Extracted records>
════

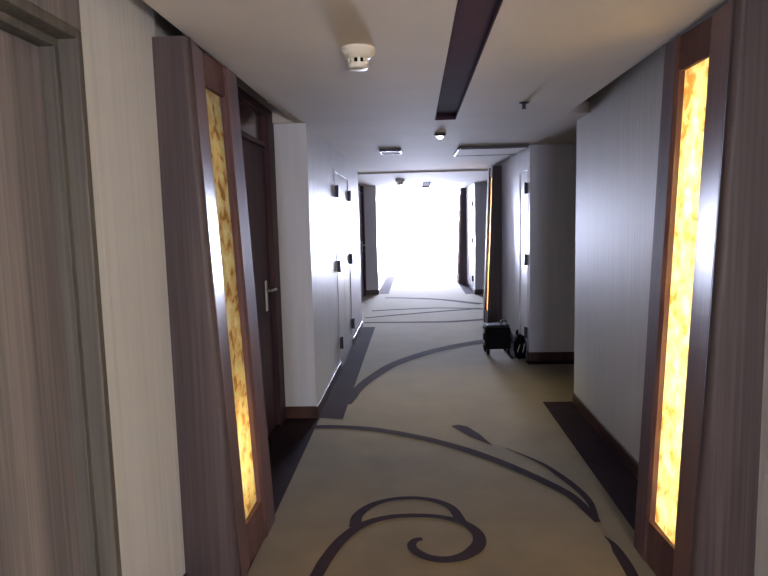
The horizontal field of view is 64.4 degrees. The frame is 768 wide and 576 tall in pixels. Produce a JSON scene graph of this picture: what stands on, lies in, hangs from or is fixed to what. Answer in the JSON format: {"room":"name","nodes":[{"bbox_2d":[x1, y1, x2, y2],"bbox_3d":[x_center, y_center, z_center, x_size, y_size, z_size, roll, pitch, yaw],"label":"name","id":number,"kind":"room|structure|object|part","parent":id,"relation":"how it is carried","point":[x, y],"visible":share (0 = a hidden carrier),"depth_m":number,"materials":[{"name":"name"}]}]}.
{"room":"hotel corridor","nodes":[
{"label":"hotel corridor","id":0,"kind":"room"},
{"bbox_2d":[79,0,270,575],"bbox_3d":[-1.461,0.453,-0.962,0.770,2.580,11.840,-1,6,3],"label":"wall","id":1,"kind":"structure","parent":0,"point":[117,35],"depth_m":2.23,"materials":[{"name":"beige paper"}]},
{"bbox_2d":[0,0,121,575],"bbox_3d":[-1.042,0.191,1.465,0.216,2.550,1.040,-1,6,3],"label":"door","id":2,"kind":"structure","parent":1,"relation":"in","point":[59,517],"depth_m":1.84,"materials":[{"name":"brown laminate"}]},
{"bbox_3d":[-0.968,-0.905,1.339,0.016,0.349,1.040,-1,6,3],"label":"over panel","id":3,"kind":"part","parent":2,"relation":"part of","materials":[{"name":"grey wood"}]},
{"bbox_2d":[152,36,274,575],"bbox_3d":[-0.755,0.132,2.870,0.240,2.345,0.670,-1,6,3],"label":"pilaster","id":4,"kind":"object","parent":1,"relation":"attached to","point":[226,491],"visible":1,"depth_m":2.62,"materials":[{"name":"brown laminate"}]},
{"bbox_3d":[-0.774,-0.962,2.756,0.033,0.145,0.245,-1,6,3],"label":"rail","id":5,"kind":"part","parent":4,"relation":"part of","materials":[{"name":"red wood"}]},
{"bbox_3d":[-0.723,0.103,2.872,0.089,2.040,0.285,-1,6,3],"label":"glass panel","id":6,"kind":"part","parent":4,"relation":"part of","materials":[{"name":"yellow glass"}]},
{"bbox_3d":[-0.635,1.195,2.990,0.035,0.200,0.245,-1,6,3],"label":"rail","id":7,"kind":"part","parent":4,"relation":"part of","materials":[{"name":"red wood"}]},
{"bbox_2d":[237,86,285,435],"bbox_3d":[-0.926,-0.073,4.239,0.160,2.460,1.335,-1,6,3],"label":"door","id":8,"kind":"structure","parent":1,"relation":"in","point":[257,126],"depth_m":4.60,"materials":[{"name":"brown wood"}]},
{"bbox_3d":[-0.952,-1.141,4.103,0.060,0.201,1.016,-1,6,3],"label":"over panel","id":9,"kind":"part","parent":8,"relation":"part of","materials":[{"name":"brown wood"}]},
{"bbox_3d":[-0.884,0.059,4.586,0.010,0.230,0.044,-1,6,3],"label":"handle plate","id":10,"kind":"part","parent":8,"relation":"part of","materials":[{"name":"silver metal"}]},
{"bbox_2d":[271,104,386,405],"bbox_3d":[-0.648,-1.098,12.928,0.960,2.580,16.160,-1,6,3],"label":"wall","id":11,"kind":"structure","parent":0,"point":[305,162],"depth_m":5.02,"materials":[{"name":"grey paint"}]},
{"bbox_2d":[183,273,387,575],"bbox_3d":[-0.425,0.479,9.900,0.274,0.100,15.697,-1,6,3],"label":"baseboard","id":12,"kind":"structure","parent":11,"relation":"attached to","point":[291,411],"depth_m":5.18,"materials":[{"name":"brown wood"}]},
{"bbox_2d":[334,168,354,365],"bbox_3d":[-0.490,-0.251,7.130,0.127,2.160,1.320,-1,6,3],"label":"door","id":13,"kind":"structure","parent":11,"relation":"in","point":[342,195],"depth_m":7.10,"materials":[{"name":"grey paint"}]},
{"bbox_2d":[358,184,366,298],"bbox_3d":[-0.500,-0.991,12.477,0.160,2.460,1.435,-1,6,3],"label":"door","id":14,"kind":"structure","parent":11,"relation":"in","point":[360,188],"depth_m":12.89,"materials":[{"name":"brown wood"}]},
{"bbox_2d":[386,197,454,266],"bbox_3d":[2.037,-2.044,20.926,5.500,2.580,0.200,-1,6,3],"label":"wall","id":15,"kind":"structure","parent":0,"point":[388,201],"depth_m":20.89,"materials":[{"name":"grey paint"}]},
{"bbox_2d":[391,198,451,265],"bbox_3d":[1.290,-1.914,20.963,2.080,2.250,0.070,-1,6,3],"label":"window","id":16,"kind":"structure","parent":15,"relation":"in","point":[450,199],"depth_m":20.93,"materials":[{"name":"white paint"}]},
{"bbox_2d":[143,0,726,198],"bbox_3d":[1.413,-1.594,6.802,5.050,0.110,28.000,-1,6,3],"label":"ceiling","id":17,"kind":"structure","parent":0,"point":[553,56],"depth_m":3.09,"materials":[{"name":"paint"}]},
{"bbox_2d":[340,44,375,70],"bbox_3d":[-0.117,-1.028,2.743,0.160,0.092,0.160,-1,6,3],"label":"smoke detector","id":18,"kind":"object","parent":17,"relation":"attached to","point":[358,56],"visible":1,"depth_m":2.70,"materials":[{"name":"beige plastic"}]},
{"bbox_2d":[379,149,401,154],"bbox_3d":[0.077,-1.517,6.804,0.240,0.019,0.350,-1,7,3],"label":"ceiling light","id":19,"kind":"object","parent":17,"relation":"attached to","point":[394,151],"visible":1,"depth_m":6.71,"materials":[{"name":"paint"}]},
{"bbox_3d":[0.077,-1.518,6.809,0.200,0.012,0.320,-1,7,3],"label":"panel","id":20,"kind":"part","parent":19,"relation":"part of","materials":[{"name":"paint"}]},
{"bbox_2d":[395,179,404,184],"bbox_3d":[0.298,-1.949,11.253,0.184,0.106,0.184,-1,6,3],"label":"smoke detector","id":21,"kind":"object","parent":17,"relation":"attached to","point":[399,181],"visible":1,"depth_m":11.20,"materials":[{"name":"beige plastic"}]},
{"bbox_2d":[422,182,430,186],"bbox_3d":[0.910,-2.246,13.153,0.161,0.042,2.098,-1,6,3],"label":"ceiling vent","id":22,"kind":"object","parent":17,"relation":"in","point":[425,184],"visible":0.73,"depth_m":13.43,"materials":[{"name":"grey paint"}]},
{"bbox_2d":[434,133,445,138],"bbox_3d":[0.511,-1.380,5.563,0.104,0.048,0.104,-1,6,3],"label":"smoke detector","id":23,"kind":"object","parent":17,"relation":"in","point":[438,135],"visible":1,"depth_m":5.53,"materials":[{"name":"grey plastic"}]},
{"bbox_2d":[435,0,502,119],"bbox_3d":[0.312,-0.975,1.578,0.161,0.042,6.378,-1,6,3],"label":"ceiling recess","id":24,"kind":"object","parent":17,"relation":"in","point":[474,20],"visible":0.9,"depth_m":2.85,"materials":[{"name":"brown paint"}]},
{"bbox_2d":[453,146,527,156],"bbox_3d":[1.192,-1.559,6.968,0.750,0.020,0.800,-1,7,3],"label":"access hatch","id":25,"kind":"object","parent":17,"relation":"attached to","point":[509,150],"visible":1,"depth_m":6.86,"materials":[{"name":"paint"}]},
{"bbox_3d":[1.192,-1.560,6.973,0.710,0.012,0.770,-1,7,3],"label":"panel","id":26,"kind":"part","parent":25,"relation":"part of","materials":[{"name":"paint"}]},
{"bbox_2d":[519,102,528,108],"bbox_3d":[0.945,-1.230,4.116,0.068,0.042,0.068,-1,6,3],"label":"sprinkler head","id":27,"kind":"object","parent":17,"relation":"attached to","point":[522,103],"visible":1,"depth_m":4.11},
{"bbox_2d":[247,266,655,575],"bbox_3d":[1.397,0.856,7.076,5.400,0.123,28.400,-1,6,3],"label":"floor","id":28,"kind":"structure","parent":0,"point":[429,452],"depth_m":4.00,"materials":[{"name":"beige carpet"}]},
{"bbox_2d":[483,319,510,354],"bbox_3d":[1.335,0.574,7.269,0.303,0.404,0.246,-2,6,-2],"label":"suitcase","id":29,"kind":"object","parent":28,"relation":"on","point":[495,335],"visible":1,"depth_m":7.17,"materials":[{"name":"black plastic"}]},
{"bbox_3d":[1.339,0.443,7.255,0.270,0.034,0.200,-2,6,-2],"label":"lid","id":30,"kind":"part","parent":29,"relation":"part of","materials":[{"name":"black plastic"}]},
{"bbox_2d":[513,329,525,358],"bbox_3d":[1.560,0.638,7.022,0.138,0.320,0.429,-1,6,5],"label":"tool bag","id":31,"kind":"object","parent":28,"relation":"on","point":[519,342],"visible":1,"depth_m":6.88,"materials":[{"name":"black fabric"}]},
{"bbox_2d":[454,144,575,351],"bbox_3d":[3.038,-1.271,13.696,2.155,2.580,14.220,-1,6,3],"label":"wall","id":32,"kind":"structure","parent":0,"point":[551,167],"depth_m":6.75,"materials":[{"name":"grey paint"}]},
{"bbox_2d":[457,188,466,283],"bbox_3d":[1.978,-1.302,15.279,0.300,2.345,0.620,-1,6,3],"label":"pilaster","id":33,"kind":"object","parent":32,"relation":"attached to","point":[462,225],"visible":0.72,"depth_m":15.02,"materials":[{"name":"brown laminate"}]},
{"bbox_2d":[470,193,473,289],"bbox_3d":[1.987,-1.028,13.636,0.127,2.160,0.800,-1,6,3],"label":"door","id":34,"kind":"structure","parent":32,"relation":"in","point":[471,194],"depth_m":13.66,"materials":[{"name":"grey paint"}]},
{"bbox_2d":[483,166,501,322],"bbox_3d":[1.663,-0.621,9.175,0.300,2.345,0.620,-1,6,3],"label":"pilaster","id":35,"kind":"object","parent":32,"relation":"attached to","point":[492,302],"visible":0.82,"depth_m":8.92,"materials":[{"name":"brown laminate"}]},
{"bbox_3d":[1.598,-0.648,9.180,0.084,2.040,0.270,-1,6,3],"label":"glass panel","id":36,"kind":"part","parent":35,"relation":"part of","materials":[{"name":"yellow glass"}]},
{"bbox_2d":[519,166,527,355],"bbox_3d":[1.648,-0.297,7.085,0.127,2.160,0.580,-1,6,3],"label":"door","id":37,"kind":"structure","parent":32,"relation":"in","point":[523,173],"depth_m":7.09,"materials":[{"name":"grey paint"}]},
{"bbox_2d":[467,280,638,479],"bbox_3d":[2.809,0.504,8.969,2.169,0.100,12.180,-1,6,3],"label":"baseboard","id":38,"kind":"structure","parent":32,"relation":"attached to","point":[606,435],"depth_m":4.69,"materials":[{"name":"brown wood"}]},
{"bbox_2d":[574,0,767,575],"bbox_3d":[1.403,0.383,-0.947,0.370,2.580,12.180,-1,6,3],"label":"wall","id":39,"kind":"structure","parent":0,"point":[617,142],"depth_m":3.98,"materials":[{"name":"beige paper"}]},
{"bbox_2d":[634,0,767,575],"bbox_3d":[1.285,0.120,2.531,0.230,2.345,0.630,-1,6,3],"label":"pilaster","id":40,"kind":"object","parent":39,"relation":"attached to","point":[697,499],"visible":1,"depth_m":2.31,"materials":[{"name":"brown laminate"}]},
{"bbox_3d":[1.223,1.183,2.691,0.035,0.200,0.245,-1,6,3],"label":"rail","id":41,"kind":"part","parent":40,"relation":"part of","materials":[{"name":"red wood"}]},
{"bbox_3d":[1.256,0.089,2.567,0.084,2.040,0.285,-1,6,3],"label":"glass panel","id":42,"kind":"part","parent":40,"relation":"part of","materials":[{"name":"yellow glass"}]},
{"bbox_3d":[1.254,-0.977,2.448,0.033,0.145,0.245,-1,6,3],"label":"rail","id":43,"kind":"part","parent":40,"relation":"part of","materials":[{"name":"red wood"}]},
{"bbox_3d":[1.270,0.153,2.241,0.230,2.345,0.045,-1,6,3],"label":"panel","id":44,"kind":"part","parent":40,"relation":"part of","materials":[{"name":"brown laminate"}]}
]}

════

Instructions to follow> Across the entries above, work out the count of lines that hold the word "corridor", and state that number alone.

Written solution> 2